(Beginning of DATA FOR ANALYSIS)

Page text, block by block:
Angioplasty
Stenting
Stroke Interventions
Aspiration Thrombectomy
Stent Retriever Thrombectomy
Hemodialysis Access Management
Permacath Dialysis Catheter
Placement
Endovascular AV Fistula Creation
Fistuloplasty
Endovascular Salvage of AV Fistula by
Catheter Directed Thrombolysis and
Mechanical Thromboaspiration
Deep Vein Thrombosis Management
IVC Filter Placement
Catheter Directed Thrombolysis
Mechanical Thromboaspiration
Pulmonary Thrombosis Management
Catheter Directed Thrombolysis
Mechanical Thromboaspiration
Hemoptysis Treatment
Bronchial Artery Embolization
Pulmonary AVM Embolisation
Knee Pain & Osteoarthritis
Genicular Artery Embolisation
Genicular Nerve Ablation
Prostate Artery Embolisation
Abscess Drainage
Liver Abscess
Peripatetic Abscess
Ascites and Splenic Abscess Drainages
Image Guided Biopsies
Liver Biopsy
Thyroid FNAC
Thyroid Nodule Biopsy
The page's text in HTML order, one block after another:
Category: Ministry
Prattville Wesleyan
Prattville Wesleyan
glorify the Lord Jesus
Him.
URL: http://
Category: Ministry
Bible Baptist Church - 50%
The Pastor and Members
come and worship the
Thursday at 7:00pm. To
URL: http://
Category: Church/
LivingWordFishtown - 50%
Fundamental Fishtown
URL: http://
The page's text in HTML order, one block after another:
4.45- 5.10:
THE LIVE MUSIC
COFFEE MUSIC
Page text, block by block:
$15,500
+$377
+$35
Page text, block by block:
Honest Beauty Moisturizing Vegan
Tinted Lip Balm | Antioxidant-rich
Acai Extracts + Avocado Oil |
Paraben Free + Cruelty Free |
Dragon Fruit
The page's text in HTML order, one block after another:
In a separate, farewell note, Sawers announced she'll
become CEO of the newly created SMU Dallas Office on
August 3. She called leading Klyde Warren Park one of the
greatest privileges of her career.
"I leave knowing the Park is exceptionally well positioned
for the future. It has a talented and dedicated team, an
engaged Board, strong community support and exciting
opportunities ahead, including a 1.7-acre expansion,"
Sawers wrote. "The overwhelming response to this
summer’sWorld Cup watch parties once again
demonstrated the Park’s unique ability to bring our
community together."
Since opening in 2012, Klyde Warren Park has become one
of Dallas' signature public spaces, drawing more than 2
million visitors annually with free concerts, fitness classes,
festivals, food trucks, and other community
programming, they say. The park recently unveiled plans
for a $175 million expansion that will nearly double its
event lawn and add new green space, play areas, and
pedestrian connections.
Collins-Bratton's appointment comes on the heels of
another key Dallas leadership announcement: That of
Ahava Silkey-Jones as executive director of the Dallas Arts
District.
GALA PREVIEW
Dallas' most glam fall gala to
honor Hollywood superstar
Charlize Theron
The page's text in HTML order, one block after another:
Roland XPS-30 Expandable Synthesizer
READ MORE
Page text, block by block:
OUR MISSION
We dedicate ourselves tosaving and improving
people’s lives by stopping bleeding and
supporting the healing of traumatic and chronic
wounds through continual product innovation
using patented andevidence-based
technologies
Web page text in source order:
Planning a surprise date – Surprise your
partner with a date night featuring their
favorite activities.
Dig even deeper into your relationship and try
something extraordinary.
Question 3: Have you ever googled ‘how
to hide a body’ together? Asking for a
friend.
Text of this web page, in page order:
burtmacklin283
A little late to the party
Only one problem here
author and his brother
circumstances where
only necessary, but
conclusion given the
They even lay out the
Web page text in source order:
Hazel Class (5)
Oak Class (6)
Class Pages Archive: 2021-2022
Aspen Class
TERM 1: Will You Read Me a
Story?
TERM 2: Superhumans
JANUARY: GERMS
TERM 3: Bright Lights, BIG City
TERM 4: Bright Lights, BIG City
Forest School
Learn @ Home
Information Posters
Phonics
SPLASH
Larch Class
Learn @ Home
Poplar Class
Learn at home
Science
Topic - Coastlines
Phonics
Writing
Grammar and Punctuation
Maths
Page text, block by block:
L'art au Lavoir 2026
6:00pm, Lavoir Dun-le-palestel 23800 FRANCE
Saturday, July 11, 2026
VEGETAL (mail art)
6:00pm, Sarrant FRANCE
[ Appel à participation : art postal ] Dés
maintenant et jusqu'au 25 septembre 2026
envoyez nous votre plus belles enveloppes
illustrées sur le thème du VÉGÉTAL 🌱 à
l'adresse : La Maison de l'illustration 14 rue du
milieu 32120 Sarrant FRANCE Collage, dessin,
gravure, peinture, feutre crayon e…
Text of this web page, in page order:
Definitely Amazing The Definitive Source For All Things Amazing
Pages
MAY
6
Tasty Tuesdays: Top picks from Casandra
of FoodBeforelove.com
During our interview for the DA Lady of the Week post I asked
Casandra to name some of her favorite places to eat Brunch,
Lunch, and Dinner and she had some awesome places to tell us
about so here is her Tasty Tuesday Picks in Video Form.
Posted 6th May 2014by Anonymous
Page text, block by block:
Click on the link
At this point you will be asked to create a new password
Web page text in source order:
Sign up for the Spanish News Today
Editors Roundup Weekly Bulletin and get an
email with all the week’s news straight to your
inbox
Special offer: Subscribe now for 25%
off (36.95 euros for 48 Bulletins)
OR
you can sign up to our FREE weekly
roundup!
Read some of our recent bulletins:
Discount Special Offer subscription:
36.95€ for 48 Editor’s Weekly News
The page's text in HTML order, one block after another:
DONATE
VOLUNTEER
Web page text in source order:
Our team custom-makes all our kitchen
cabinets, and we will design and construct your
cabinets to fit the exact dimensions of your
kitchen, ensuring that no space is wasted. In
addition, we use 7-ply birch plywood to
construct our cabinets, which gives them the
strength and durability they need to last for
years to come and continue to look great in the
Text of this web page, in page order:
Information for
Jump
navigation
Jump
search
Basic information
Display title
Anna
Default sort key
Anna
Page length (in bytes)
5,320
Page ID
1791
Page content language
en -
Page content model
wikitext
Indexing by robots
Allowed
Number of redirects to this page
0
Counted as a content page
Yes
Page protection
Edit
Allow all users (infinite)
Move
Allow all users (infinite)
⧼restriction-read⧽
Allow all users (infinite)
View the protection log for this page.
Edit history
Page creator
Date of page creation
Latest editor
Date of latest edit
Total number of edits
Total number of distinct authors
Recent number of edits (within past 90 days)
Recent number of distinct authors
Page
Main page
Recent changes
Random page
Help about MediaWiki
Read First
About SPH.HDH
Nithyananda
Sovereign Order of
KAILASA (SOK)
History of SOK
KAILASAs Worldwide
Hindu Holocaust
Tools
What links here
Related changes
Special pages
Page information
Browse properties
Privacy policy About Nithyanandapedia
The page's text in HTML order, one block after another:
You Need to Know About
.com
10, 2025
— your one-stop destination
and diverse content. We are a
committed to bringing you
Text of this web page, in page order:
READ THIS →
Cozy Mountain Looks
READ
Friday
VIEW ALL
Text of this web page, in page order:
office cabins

(End of DATA FOR ANALYSIS)

§ **PROBLEM DETAILS**
The response should consist of the entries above, retyped exactly.

§ **OUTPUT OF THE TASK**
Page text, block by block:
Angioplasty
Stenting
Stroke Interventions
Aspiration Thrombectomy
Stent Retriever Thrombectomy
Hemodialysis Access Management
Permacath Dialysis Catheter
Placement
Endovascular AV Fistula Creation
Fistuloplasty
Endovascular Salvage of AV Fistula by
Catheter Directed Thrombolysis and
Mechanical Thromboaspiration
Deep Vein Thrombosis Management
IVC Filter Placement
Catheter Directed Thrombolysis
Mechanical Thromboaspiration
Pulmonary Thrombosis Management
Catheter Directed Thrombolysis
Mechanical Thromboaspiration
Hemoptysis Treatment
Bronchial Artery Embolization
Pulmonary AVM Embolisation
Knee Pain & Osteoarthritis
Genicular Artery Embolisation
Genicular Nerve Ablation
Prostate Artery Embolisation
Abscess Drainage
Liver Abscess
Peripatetic Abscess
Ascites and Splenic Abscess Drainages
Image Guided Biopsies
Liver Biopsy
Thyroid FNAC
Thyroid Nodule Biopsy
The page's text in HTML order, one block after another:
Category: Ministry
Prattville Wesleyan
Prattville Wesleyan
glorify the Lord Jesus
Him.
URL: http://
Category: Ministry
Bible Baptist Church - 50%
The Pastor and Members
come and worship the
Thursday at 7:00pm. To
URL: http://
Category: Church/
LivingWordFishtown - 50%
Fundamental Fishtown
URL: http://
The page's text in HTML order, one block after another:
4.45- 5.10:
THE LIVE MUSIC
COFFEE MUSIC
Page text, block by block:
$15,500
+$377
+$35
Page text, block by block:
Honest Beauty Moisturizing Vegan
Tinted Lip Balm | Antioxidant-rich
Acai Extracts + Avocado Oil |
Paraben Free + Cruelty Free |
Dragon Fruit
The page's text in HTML order, one block after another:
In a separate, farewell note, Sawers announced she'll
become CEO of the newly created SMU Dallas Office on
August 3. She called leading Klyde Warren Park one of the
greatest privileges of her career.
"I leave knowing the Park is exceptionally well positioned
for the future. It has a talented and dedicated team, an
engaged Board, strong community support and exciting
opportunities ahead, including a 1.7-acre expansion,"
Sawers wrote. "The overwhelming response to this
summer’sWorld Cup watch parties once again
demonstrated the Park’s unique ability to bring our
community together."
Since opening in 2012, Klyde Warren Park has become one
of Dallas' signature public spaces, drawing more than 2
million visitors annually with free concerts, fitness classes,
festivals, food trucks, and other community
programming, they say. The park recently unveiled plans
for a $175 million expansion that will nearly double its
event lawn and add new green space, play areas, and
pedestrian connections.
Collins-Bratton's appointment comes on the heels of
another key Dallas leadership announcement: That of
Ahava Silkey-Jones as executive director of the Dallas Arts
District.
GALA PREVIEW
Dallas' most glam fall gala to
honor Hollywood superstar
Charlize Theron
The page's text in HTML order, one block after another:
Roland XPS-30 Expandable Synthesizer
READ MORE
Page text, block by block:
OUR MISSION
We dedicate ourselves tosaving and improving
people’s lives by stopping bleeding and
supporting the healing of traumatic and chronic
wounds through continual product innovation
using patented andevidence-based
technologies
Web page text in source order:
Planning a surprise date – Surprise your
partner with a date night featuring their
favorite activities.
Dig even deeper into your relationship and try
something extraordinary.
Question 3: Have you ever googled ‘how
to hide a body’ together? Asking for a
friend.
Text of this web page, in page order:
burtmacklin283
A little late to the party
Only one problem here
author and his brother
circumstances where
only necessary, but
conclusion given the
They even lay out the
Web page text in source order:
Hazel Class (5)
Oak Class (6)
Class Pages Archive: 2021-2022
Aspen Class
TERM 1: Will You Read Me a
Story?
TERM 2: Superhumans
JANUARY: GERMS
TERM 3: Bright Lights, BIG City
TERM 4: Bright Lights, BIG City
Forest School
Learn @ Home
Information Posters
Phonics
SPLASH
Larch Class
Learn @ Home
Poplar Class
Learn at home
Science
Topic - Coastlines
Phonics
Writing
Grammar and Punctuation
Maths
Page text, block by block:
L'art au Lavoir 2026
6:00pm, Lavoir Dun-le-palestel 23800 FRANCE
Saturday, July 11, 2026
VEGETAL (mail art)
6:00pm, Sarrant FRANCE
[ Appel à participation : art postal ] Dés
maintenant et jusqu'au 25 septembre 2026
envoyez nous votre plus belles enveloppes
illustrées sur le thème du VÉGÉTAL 🌱 à
l'adresse : La Maison de l'illustration 14 rue du
milieu 32120 Sarrant FRANCE Collage, dessin,
gravure, peinture, feutre crayon e…
Text of this web page, in page order:
Definitely Amazing The Definitive Source For All Things Amazing
Pages
MAY
6
Tasty Tuesdays: Top picks from Casandra
of FoodBeforelove.com
During our interview for the DA Lady of the Week post I asked
Casandra to name some of her favorite places to eat Brunch,
Lunch, and Dinner and she had some awesome places to tell us
about so here is her Tasty Tuesday Picks in Video Form.
Posted 6th May 2014by Anonymous
Page text, block by block:
Click on the link
At this point you will be asked to create a new password
Web page text in source order:
Sign up for the Spanish News Today
Editors Roundup Weekly Bulletin and get an
email with all the week’s news straight to your
inbox
Special offer: Subscribe now for 25%
off (36.95 euros for 48 Bulletins)
OR
you can sign up to our FREE weekly
roundup!
Read some of our recent bulletins:
Discount Special Offer subscription:
36.95€ for 48 Editor’s Weekly News
The page's text in HTML order, one block after another:
DONATE
VOLUNTEER
Web page text in source order:
Our team custom-makes all our kitchen
cabinets, and we will design and construct your
cabinets to fit the exact dimensions of your
kitchen, ensuring that no space is wasted. In
addition, we use 7-ply birch plywood to
construct our cabinets, which gives them the
strength and durability they need to last for
years to come and continue to look great in the
Text of this web page, in page order:
Information for
Jump
navigation
Jump
search
Basic information
Display title
Anna
Default sort key
Anna
Page length (in bytes)
5,320
Page ID
1791
Page content language
en -
Page content model
wikitext
Indexing by robots
Allowed
Number of redirects to this page
0
Counted as a content page
Yes
Page protection
Edit
Allow all users (infinite)
Move
Allow all users (infinite)
⧼restriction-read⧽
Allow all users (infinite)
View the protection log for this page.
Edit history
Page creator
Date of page creation
Latest editor
Date of latest edit
Total number of edits
Total number of distinct authors
Recent number of edits (within past 90 days)
Recent number of distinct authors
Page
Main page
Recent changes
Random page
Help about MediaWiki
Read First
About SPH.HDH
Nithyananda
Sovereign Order of
KAILASA (SOK)
History of SOK
KAILASAs Worldwide
Hindu Holocaust
Tools
What links here
Related changes
Special pages
Page information
Browse properties
Privacy policy About Nithyanandapedia
The page's text in HTML order, one block after another:
You Need to Know About
.com
10, 2025
— your one-stop destination
and diverse content. We are a
committed to bringing you
Text of this web page, in page order:
READ THIS →
Cozy Mountain Looks
READ
Friday
VIEW ALL
Text of this web page, in page order:
office cabins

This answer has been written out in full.